Records contained in a dataset
____
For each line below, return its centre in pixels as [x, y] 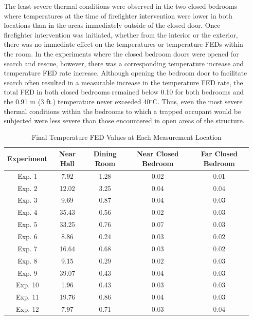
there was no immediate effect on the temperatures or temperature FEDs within [124, 44]
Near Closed [158, 154]
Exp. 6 [27, 236]
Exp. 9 [27, 273]
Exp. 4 [27, 212]
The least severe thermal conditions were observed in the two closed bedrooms [121, 6]
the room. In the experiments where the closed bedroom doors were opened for [122, 53]
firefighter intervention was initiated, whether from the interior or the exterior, [121, 34]
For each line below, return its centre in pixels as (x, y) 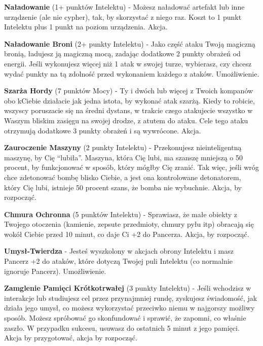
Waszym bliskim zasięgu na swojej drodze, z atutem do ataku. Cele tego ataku (126, 120)
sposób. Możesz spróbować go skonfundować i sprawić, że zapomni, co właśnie (125, 318)
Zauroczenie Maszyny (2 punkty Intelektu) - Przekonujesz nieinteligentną (123, 147)
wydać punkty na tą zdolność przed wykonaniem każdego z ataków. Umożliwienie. (132, 73)
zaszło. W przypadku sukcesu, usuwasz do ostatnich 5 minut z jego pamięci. (122, 327)
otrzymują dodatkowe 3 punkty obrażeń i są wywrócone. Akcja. (103, 130)
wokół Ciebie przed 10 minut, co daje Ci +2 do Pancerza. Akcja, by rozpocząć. (127, 234)
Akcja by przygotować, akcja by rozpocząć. (71, 338)
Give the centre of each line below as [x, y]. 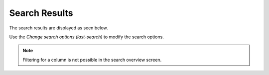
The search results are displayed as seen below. [59, 28]
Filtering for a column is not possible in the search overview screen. [92, 60]
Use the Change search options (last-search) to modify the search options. [86, 37]
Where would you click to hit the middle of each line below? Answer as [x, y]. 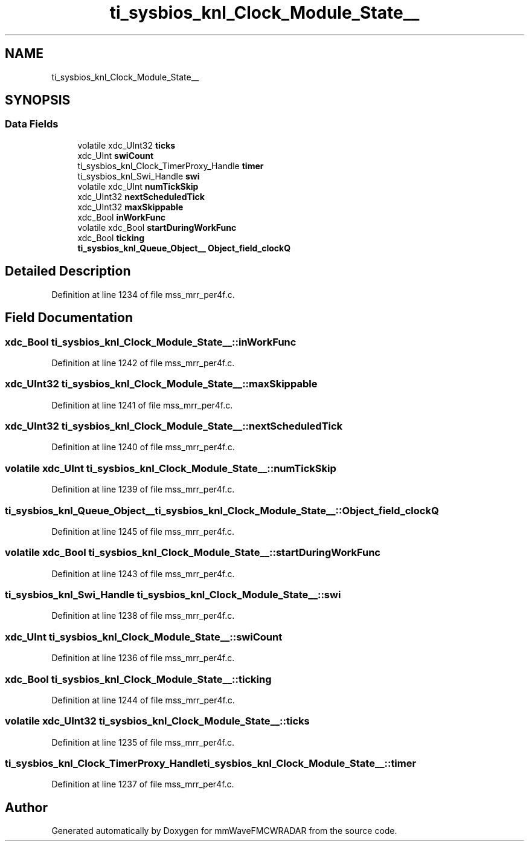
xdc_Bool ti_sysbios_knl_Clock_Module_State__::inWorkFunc [151, 342]
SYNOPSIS [38, 100]
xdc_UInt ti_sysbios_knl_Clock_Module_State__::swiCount [144, 637]
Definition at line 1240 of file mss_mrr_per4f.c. [143, 447]
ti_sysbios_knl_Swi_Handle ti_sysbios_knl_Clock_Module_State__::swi [173, 595]
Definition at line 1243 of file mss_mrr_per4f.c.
____
Find each line above that contains "punkty", and copy those lines.

*TASK RESPONSE*.
Zauroczenie Maszyny (2 punkty Intelektu) - Przekonujesz nieinteligentną (123, 147)
wydać punkty na tą zdolność przed wykonaniem każdego z ataków. Umożliwienie. (132, 73)
otrzymują dodatkowe 3 punkty obrażeń i są wywrócone. Akcja. (103, 130)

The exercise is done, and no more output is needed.